Even if we can’t volunteer in our community, there are still SO many things we can do to support our local nonprofits, to help people in need and to spread love and joy to others. While most direct volunteering opportunities (especially for families with young children) were canceled and continue to remain on hold in many places, families with a desire to give back found countless ways to do so through “kitchen table kindness” activities. Families used their creativity to make cards for first responders and isolated seniors, they created colorful rainbows for display in front windows, they used sidewalk chalk to write hopeful phrases on driveways and street corners, they painted “kindness rocks” with cheerful messages and scattered them around neighborhoods for others to find. When masks were in short supply, hundreds of people began sewing cloth masks and donating them. Even in the midst of their own financial hardship, people shared what they could with those who were struggling. Fundraisers abounded, providing critical funds for people who suddenly found themselves out of work and in despair. Mutual Aid organizations, like Pandemic of Love, emerged as lifelines, matching people with immediate needs to volunteers with the ability to provide funds and much-needed assistance. Many followed the advice of the late Arthur Ashe: use what you have, do what you can.

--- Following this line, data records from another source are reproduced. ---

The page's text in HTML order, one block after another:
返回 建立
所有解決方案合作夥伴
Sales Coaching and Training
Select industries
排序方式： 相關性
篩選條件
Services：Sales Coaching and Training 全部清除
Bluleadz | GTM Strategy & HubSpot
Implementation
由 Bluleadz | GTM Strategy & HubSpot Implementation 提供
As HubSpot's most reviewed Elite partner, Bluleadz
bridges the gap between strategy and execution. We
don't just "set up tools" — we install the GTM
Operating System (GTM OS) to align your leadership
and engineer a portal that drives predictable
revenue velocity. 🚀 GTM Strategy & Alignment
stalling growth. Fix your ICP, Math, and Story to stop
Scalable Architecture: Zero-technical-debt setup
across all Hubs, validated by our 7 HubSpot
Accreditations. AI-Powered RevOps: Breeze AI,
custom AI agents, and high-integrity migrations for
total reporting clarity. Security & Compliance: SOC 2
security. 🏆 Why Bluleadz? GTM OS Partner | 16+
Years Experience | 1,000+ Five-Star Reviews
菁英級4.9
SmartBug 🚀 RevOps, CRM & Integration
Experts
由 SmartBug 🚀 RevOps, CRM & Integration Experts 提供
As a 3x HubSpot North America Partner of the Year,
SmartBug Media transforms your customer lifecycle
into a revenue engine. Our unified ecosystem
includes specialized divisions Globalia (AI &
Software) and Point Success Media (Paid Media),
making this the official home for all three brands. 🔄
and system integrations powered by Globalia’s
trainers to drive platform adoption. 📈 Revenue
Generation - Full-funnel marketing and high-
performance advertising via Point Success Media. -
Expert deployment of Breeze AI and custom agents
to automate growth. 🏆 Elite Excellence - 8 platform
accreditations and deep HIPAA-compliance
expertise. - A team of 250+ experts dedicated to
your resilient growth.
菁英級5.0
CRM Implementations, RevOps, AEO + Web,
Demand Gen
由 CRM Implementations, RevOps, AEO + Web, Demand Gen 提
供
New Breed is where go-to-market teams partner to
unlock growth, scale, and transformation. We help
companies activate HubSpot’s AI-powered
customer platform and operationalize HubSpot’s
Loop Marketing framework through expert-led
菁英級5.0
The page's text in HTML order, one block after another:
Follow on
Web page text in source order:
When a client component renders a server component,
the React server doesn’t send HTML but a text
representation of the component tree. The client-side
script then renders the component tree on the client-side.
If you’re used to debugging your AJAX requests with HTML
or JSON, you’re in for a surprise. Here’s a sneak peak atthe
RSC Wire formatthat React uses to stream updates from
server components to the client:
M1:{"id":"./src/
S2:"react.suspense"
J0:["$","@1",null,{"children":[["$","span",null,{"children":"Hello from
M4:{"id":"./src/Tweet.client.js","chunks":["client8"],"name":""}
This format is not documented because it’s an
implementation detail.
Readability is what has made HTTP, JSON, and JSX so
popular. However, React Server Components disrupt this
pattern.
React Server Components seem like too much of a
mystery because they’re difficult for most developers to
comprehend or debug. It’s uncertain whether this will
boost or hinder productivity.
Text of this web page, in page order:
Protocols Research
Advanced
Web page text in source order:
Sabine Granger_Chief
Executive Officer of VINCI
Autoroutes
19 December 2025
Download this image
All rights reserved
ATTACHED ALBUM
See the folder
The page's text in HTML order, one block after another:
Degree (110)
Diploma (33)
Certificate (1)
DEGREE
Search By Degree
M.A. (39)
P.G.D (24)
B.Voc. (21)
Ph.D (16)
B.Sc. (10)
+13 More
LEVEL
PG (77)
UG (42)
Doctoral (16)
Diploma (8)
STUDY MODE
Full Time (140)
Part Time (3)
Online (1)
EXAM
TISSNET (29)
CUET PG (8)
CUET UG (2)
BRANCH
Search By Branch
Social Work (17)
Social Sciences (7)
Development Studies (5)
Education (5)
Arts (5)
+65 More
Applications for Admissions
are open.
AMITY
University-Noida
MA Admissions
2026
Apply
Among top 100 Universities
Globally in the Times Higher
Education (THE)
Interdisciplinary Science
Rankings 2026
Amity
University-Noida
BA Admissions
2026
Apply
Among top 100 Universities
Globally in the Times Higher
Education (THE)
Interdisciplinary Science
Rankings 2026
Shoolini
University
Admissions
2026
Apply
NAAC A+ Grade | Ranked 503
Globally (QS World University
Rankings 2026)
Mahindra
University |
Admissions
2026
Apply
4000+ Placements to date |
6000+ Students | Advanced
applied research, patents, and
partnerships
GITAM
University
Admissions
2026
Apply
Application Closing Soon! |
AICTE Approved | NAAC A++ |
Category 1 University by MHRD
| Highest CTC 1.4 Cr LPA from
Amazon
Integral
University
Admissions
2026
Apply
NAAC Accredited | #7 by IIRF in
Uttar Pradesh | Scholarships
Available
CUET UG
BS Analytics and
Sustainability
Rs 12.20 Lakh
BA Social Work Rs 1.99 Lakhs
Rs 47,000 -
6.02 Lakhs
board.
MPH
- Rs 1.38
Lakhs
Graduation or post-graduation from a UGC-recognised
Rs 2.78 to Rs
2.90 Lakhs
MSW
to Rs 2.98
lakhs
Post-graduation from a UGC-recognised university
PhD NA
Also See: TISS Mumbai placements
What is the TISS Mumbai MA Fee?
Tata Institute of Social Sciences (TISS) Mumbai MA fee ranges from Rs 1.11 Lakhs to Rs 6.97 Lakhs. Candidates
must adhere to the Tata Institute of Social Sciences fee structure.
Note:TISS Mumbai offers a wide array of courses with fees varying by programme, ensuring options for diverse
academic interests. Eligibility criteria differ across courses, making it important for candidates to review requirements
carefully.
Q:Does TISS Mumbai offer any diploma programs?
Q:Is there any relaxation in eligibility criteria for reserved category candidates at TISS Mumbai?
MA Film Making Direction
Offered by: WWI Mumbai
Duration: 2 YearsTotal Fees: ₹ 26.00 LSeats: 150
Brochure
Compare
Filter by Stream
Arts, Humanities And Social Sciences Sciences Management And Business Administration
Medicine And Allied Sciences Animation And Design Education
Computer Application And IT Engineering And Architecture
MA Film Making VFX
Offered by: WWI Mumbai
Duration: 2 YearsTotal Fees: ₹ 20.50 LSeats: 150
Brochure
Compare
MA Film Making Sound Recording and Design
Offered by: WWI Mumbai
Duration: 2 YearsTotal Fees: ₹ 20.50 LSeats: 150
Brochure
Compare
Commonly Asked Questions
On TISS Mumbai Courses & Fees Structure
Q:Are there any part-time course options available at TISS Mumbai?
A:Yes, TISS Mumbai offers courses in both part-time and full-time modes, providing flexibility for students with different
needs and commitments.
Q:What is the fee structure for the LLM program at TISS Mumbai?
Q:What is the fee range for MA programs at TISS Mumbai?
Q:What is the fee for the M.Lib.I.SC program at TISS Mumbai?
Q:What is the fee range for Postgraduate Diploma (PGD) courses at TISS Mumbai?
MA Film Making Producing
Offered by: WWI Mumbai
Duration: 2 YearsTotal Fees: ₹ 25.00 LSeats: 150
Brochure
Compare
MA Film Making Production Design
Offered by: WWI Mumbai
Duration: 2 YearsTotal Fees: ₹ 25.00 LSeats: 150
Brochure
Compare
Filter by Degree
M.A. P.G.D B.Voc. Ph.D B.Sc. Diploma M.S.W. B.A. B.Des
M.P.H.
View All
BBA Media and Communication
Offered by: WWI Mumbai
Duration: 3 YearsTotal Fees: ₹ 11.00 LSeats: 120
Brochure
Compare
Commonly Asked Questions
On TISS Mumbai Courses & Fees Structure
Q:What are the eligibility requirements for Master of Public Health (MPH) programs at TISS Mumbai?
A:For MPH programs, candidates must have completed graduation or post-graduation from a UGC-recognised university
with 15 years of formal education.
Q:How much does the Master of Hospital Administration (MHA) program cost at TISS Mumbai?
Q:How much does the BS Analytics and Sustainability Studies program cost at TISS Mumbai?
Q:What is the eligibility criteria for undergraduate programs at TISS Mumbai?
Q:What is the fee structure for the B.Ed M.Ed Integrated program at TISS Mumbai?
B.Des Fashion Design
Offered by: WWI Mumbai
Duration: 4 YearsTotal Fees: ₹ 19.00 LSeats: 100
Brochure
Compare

And so it has been throughout history, that simple grassroots efforts like these have proven to be the most meaningful. This simple concept - neighbor helping neighbor, one person at a time - has made a huge difference in our ability to make it through this brutal, heartbreaking year. Let’s hope that these lessons, the “silver linings” of kindness and service, will remain in our hearts and continue to impact our communities even after the pandemic recedes (mercifully) into the past.